Items from a data source:
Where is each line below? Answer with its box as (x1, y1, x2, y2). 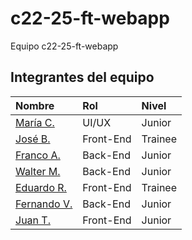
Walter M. (15, 164, 61, 178)
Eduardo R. (15, 180, 67, 194)
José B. (15, 132, 51, 146)
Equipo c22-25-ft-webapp (10, 40, 119, 52)
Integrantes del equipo (10, 69, 155, 86)
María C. (15, 115, 55, 129)
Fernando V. (15, 197, 73, 211)
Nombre (15, 98, 55, 112)
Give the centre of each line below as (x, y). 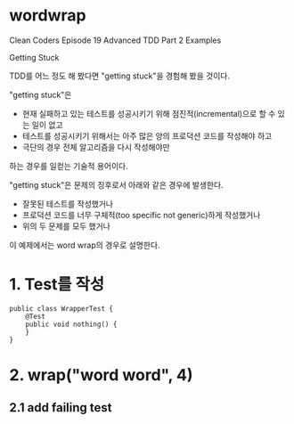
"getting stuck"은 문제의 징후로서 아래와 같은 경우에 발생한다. (117, 184)
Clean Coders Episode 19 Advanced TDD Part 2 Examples (115, 40)
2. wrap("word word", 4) (101, 375)
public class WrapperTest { (61, 308)
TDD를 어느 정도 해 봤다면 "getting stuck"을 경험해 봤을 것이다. (119, 76)
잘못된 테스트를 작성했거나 (68, 204)
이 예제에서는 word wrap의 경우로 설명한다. (85, 245)
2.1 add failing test (61, 408)
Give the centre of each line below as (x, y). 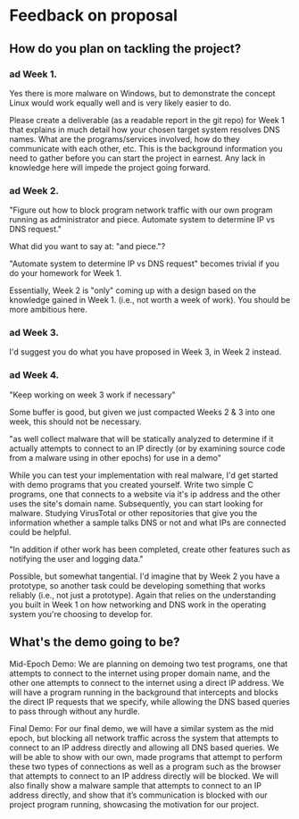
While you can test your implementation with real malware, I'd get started (144, 475)
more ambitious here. (48, 310)
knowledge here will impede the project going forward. (110, 167)
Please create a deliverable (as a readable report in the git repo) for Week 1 (147, 120)
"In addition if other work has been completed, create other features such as (150, 549)
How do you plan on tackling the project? (125, 49)
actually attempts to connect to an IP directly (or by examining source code (147, 448)
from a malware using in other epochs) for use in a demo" (115, 457)
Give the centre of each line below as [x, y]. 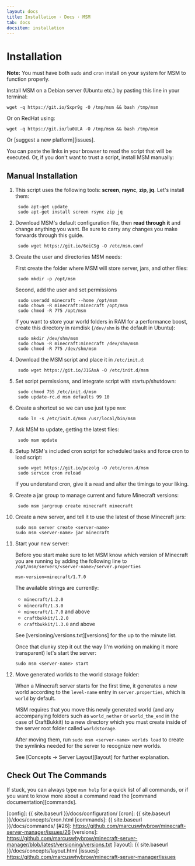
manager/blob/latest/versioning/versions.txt [60, 844]
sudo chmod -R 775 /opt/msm [52, 311]
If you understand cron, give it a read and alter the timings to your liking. [102, 484]
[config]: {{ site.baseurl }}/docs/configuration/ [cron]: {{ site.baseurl [88, 813]
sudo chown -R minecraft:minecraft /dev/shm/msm [78, 343]
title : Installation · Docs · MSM [49, 17]
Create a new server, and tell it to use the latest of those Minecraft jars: [100, 517]
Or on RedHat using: [31, 118]
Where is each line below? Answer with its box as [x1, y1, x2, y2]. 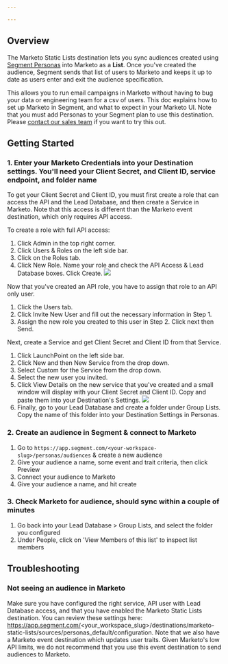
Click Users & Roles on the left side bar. [16, 246, 129, 254]
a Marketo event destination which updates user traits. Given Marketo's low [7, 635, 220, 643]
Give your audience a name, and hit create [16, 479, 137, 488]
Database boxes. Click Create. [16, 269, 103, 278]
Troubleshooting [7, 563, 80, 575]
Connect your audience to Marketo [16, 473, 116, 481]
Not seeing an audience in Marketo [7, 584, 125, 593]
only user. [7, 289, 36, 298]
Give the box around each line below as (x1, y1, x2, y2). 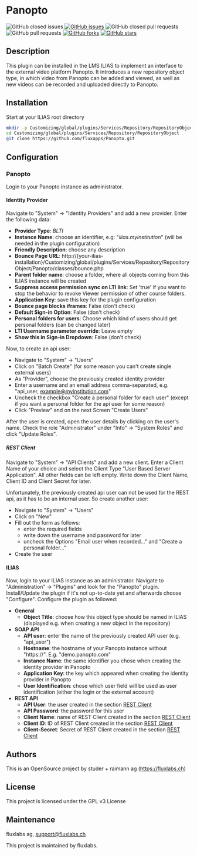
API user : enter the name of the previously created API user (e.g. (23, 632, 181, 639)
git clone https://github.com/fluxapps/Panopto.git (6, 136, 135, 142)
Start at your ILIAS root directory (6, 113, 85, 121)
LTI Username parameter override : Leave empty (14, 327, 133, 334)
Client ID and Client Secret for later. (6, 478, 91, 485)
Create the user (14, 551, 53, 558)
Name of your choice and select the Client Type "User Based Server (6, 465, 171, 472)
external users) (14, 369, 52, 376)
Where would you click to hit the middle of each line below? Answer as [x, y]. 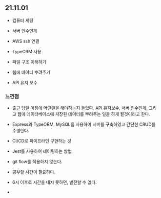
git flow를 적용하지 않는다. [37, 162]
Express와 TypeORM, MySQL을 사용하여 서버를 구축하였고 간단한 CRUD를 [84, 124]
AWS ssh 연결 [26, 41]
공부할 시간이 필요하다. [34, 172]
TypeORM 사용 [27, 51]
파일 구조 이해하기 [29, 62]
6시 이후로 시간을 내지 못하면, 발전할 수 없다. [54, 182]
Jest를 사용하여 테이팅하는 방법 [42, 151]
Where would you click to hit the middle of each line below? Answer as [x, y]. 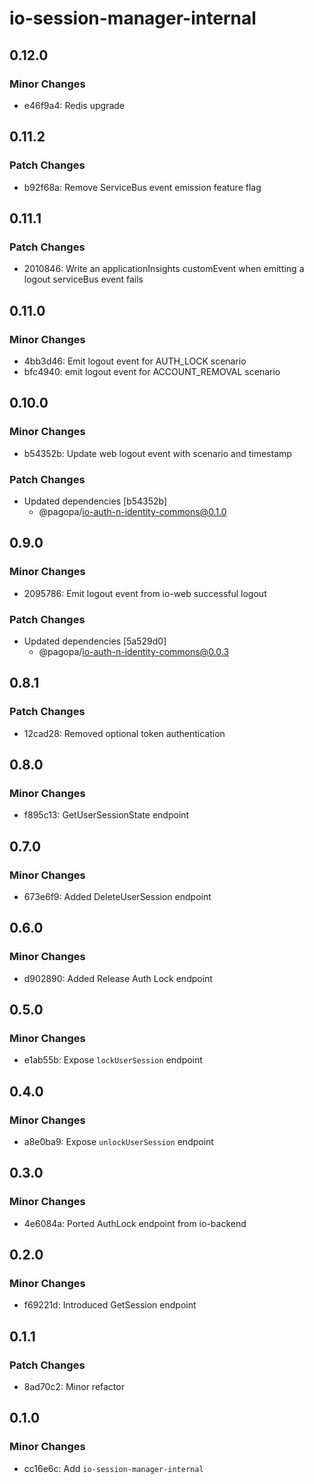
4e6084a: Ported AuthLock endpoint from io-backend [135, 1223]
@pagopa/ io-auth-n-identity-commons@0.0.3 [134, 651]
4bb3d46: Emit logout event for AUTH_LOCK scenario [135, 361]
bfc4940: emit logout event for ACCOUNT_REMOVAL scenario [152, 371]
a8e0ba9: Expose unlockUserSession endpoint [118, 1142]
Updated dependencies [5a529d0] [95, 641]
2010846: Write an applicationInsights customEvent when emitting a [164, 269]
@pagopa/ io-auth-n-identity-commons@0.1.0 [132, 511]
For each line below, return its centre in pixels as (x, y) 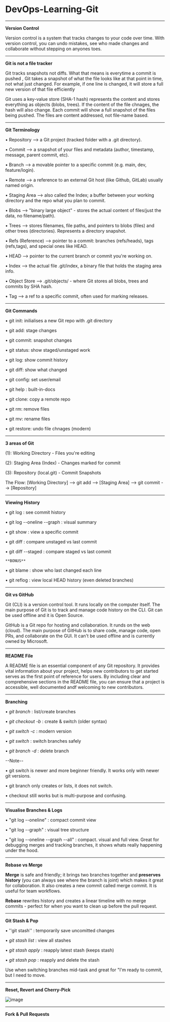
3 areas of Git (20, 443)
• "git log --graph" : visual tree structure (47, 829)
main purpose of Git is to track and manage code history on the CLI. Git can (84, 610)
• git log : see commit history (35, 512)
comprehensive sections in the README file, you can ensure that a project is (85, 682)
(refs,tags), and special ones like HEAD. (46, 246)
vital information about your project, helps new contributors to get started (82, 671)
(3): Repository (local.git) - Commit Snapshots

Directions: Word for word, set down every line of the records above, and leave the pictures out.

Written answer:
Where is each line below? Answer with its box as (x1, y1, x2, y2). 
Walter M. (15, 164, 61, 178)
Eduardo R. (15, 180, 67, 194)
José B. (15, 132, 51, 146)
Equipo c22-25-ft-webapp (10, 40, 119, 52)
Integrantes del equipo (10, 69, 155, 86)
María C. (15, 115, 55, 129)
Fernando V. (15, 197, 73, 211)
Nombre (15, 98, 55, 112)
Give the centre of each line below as (x, y). 
"getting stuck"은 문제의 징후로서 아래와 같은 경우에 발생한다. (117, 184)
Clean Coders Episode 19 Advanced TDD Part 2 Examples (115, 40)
2. wrap("word word", 4) (101, 375)
public class WrapperTest { (61, 308)
TDD를 어느 정도 해 봤다면 "getting stuck"을 경험해 봤을 것이다. (119, 76)
잘못된 테스트를 작성했거나 (68, 204)
이 예제에서는 word wrap의 경우로 설명한다. (85, 245)
2.1 add failing test (61, 408)
Give the centre of each line below as (x, y). 
While you can test your implementation with real malware, I'd get started (144, 475)
more ambitious here. (48, 310)
knowledge here will impede the project going forward. (110, 167)
Please create a deliverable (as a readable report in the git repo) for Week 1 (147, 120)
"In addition if other work has been completed, create other features such as (150, 549)
How do you plan on tackling the project? (125, 49)
actually attempts to connect to an IP directly (or by examining source code (147, 448)
from a malware using in other epochs) for use in a demo" (115, 457)
Give the centre of each line below as [x, y]. 
manager/blob/latest/versioning/versions.txt [60, 844]
sudo chmod -R 775 /opt/msm [52, 311]
If you understand cron, give it a read and alter the timings to your liking. [102, 484]
[config]: {{ site.baseurl }}/docs/configuration/ [cron]: {{ site.baseurl [88, 813]
sudo chown -R minecraft:minecraft /dev/shm/msm [78, 343]
title : Installation · Docs · MSM [49, 17]
Create a new server, and tell it to use the latest of those Minecraft jars: [100, 517]
Or on RedHat using: [31, 118]
Where is each line below? Answer with its box as [x1, y1, x2, y2]. 
Click Users & Roles on the left side bar. [16, 246, 129, 254]
a Marketo event destination which updates user traits. Given Marketo's low [7, 635, 220, 643]
Give your audience a name, and hit create [16, 479, 137, 488]
Database boxes. Click Create. [16, 269, 103, 278]
Troubleshooting [7, 563, 80, 575]
Connect your audience to Marketo [16, 473, 116, 481]
Not seeing an audience in Marketo [7, 584, 125, 593]
only user. [7, 289, 36, 298]
Give the box around each line below as (x1, y1, x2, y2). 
API user : enter the name of the previously created API user (e.g. (23, 632, 181, 639)
git clone https://github.com/fluxapps/Panopto.git (6, 136, 135, 142)
Start at your ILIAS root directory (6, 113, 85, 121)
LTI Username parameter override : Leave empty (14, 327, 133, 334)
Client ID and Client Secret for later. (6, 478, 91, 485)
Create the user (14, 551, 53, 558)
Name of your choice and select the Client Type "User Based Server (6, 465, 171, 472)
external users) (14, 369, 52, 376)
Where would you click to hit the middle of each line below? Answer as [x, y]. 
git flow를 적용하지 않는다. [37, 162]
Express와 TypeORM, MySQL을 사용하여 서버를 구축하였고 간단한 CRUD를 [84, 124]
AWS ssh 연결 [26, 41]
공부할 시간이 필요하다. [34, 172]
TypeORM 사용 [27, 51]
파일 구조 이해하기 [29, 62]
6시 이후로 시간을 내지 못하면, 발전할 수 없다. [54, 182]
Jest를 사용하여 테이팅하는 방법 [42, 151]
Where would you click to hit the middle of each line below? Answer as [x, y]. 
4e6084a: Ported AuthLock endpoint from io-backend [135, 1223]
@pagopa/ io-auth-n-identity-commons@0.0.3 [134, 651]
4bb3d46: Emit logout event for AUTH_LOCK scenario [135, 361]
bfc4940: emit logout event for ACCOUNT_REMOVAL scenario [152, 371]
a8e0ba9: Expose unlockUserSession endpoint [118, 1142]
Updated dependencies [5a529d0] [95, 641]
2010846: Write an applicationInsights customEvent when emitting a [164, 269]
@pagopa/ io-auth-n-identity-commons@0.1.0 [132, 511]
For each line below, return its centre in pixels as (x, y) 
3 areas of Git (20, 443)
• "git log --graph" : visual tree structure (47, 829)
main purpose of Git is to track and manage code history on the CLI. Git can (84, 610)
• git log : see commit history (35, 512)
comprehensive sections in the README file, you can ensure that a project is (85, 682)
(refs,tags), and special ones like HEAD. (46, 246)
vital information about your project, helps new contributors to get started (82, 671)
(3): Repository (local.git) - Commit Snapshots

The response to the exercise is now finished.